## REQUIREMENT:
Please filter the entries for the word "sinless" and copy every line that has it.

(Extracted data entries)
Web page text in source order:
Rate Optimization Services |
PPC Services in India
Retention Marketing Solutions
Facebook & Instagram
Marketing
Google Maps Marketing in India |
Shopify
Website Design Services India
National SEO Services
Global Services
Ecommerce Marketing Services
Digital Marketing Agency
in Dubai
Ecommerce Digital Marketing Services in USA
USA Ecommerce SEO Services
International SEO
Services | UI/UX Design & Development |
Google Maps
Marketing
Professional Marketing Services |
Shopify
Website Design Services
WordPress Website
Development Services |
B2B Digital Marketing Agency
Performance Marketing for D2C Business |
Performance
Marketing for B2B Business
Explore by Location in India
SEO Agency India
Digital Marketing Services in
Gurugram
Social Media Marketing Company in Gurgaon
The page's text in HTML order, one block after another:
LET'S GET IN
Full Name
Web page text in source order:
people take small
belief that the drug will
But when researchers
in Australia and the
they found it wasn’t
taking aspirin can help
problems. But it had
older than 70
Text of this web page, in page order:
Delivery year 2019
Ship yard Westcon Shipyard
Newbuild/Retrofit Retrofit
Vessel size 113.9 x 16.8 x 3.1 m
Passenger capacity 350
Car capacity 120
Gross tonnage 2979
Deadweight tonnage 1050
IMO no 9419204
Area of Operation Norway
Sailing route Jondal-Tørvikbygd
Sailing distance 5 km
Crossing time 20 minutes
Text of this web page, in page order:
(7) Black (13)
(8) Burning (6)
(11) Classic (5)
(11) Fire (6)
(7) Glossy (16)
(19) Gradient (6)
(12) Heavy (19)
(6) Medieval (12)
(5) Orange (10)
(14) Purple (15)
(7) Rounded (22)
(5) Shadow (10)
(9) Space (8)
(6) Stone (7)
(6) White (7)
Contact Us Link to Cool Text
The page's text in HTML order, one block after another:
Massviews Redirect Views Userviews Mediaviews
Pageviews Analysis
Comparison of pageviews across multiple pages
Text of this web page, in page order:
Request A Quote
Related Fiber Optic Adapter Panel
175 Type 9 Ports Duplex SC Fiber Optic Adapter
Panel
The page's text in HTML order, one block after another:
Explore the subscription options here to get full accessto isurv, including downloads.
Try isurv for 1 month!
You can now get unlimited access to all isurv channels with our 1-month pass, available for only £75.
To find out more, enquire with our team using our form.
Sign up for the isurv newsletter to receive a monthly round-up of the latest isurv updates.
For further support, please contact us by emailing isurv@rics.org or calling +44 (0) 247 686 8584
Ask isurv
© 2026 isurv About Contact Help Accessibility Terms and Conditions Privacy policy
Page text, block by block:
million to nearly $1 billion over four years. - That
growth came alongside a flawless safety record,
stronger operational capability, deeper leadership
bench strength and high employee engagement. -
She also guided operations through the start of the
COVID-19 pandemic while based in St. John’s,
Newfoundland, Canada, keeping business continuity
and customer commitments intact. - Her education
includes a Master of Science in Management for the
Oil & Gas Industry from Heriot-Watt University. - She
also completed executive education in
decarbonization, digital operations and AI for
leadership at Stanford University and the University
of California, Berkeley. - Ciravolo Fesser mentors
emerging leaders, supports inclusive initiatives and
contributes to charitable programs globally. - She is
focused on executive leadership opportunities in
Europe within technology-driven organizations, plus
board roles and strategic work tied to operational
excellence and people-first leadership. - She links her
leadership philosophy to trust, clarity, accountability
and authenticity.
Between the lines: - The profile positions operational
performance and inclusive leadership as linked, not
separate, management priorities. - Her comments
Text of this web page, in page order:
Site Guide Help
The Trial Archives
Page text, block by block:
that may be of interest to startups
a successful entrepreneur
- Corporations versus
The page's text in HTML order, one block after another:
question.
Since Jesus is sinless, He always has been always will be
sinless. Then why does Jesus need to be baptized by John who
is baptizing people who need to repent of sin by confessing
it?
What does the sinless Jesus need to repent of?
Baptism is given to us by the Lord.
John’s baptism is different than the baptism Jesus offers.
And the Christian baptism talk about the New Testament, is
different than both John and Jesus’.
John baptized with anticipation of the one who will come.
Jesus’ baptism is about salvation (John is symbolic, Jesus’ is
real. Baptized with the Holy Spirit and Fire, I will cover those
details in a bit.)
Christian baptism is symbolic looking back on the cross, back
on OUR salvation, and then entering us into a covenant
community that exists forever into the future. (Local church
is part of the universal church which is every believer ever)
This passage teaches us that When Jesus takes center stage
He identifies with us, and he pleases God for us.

## RESPONSE BOX:
Since Jesus is sinless, He always has been always will be
sinless. Then why does Jesus need to be baptized by John who
What does the sinless Jesus need to repent of?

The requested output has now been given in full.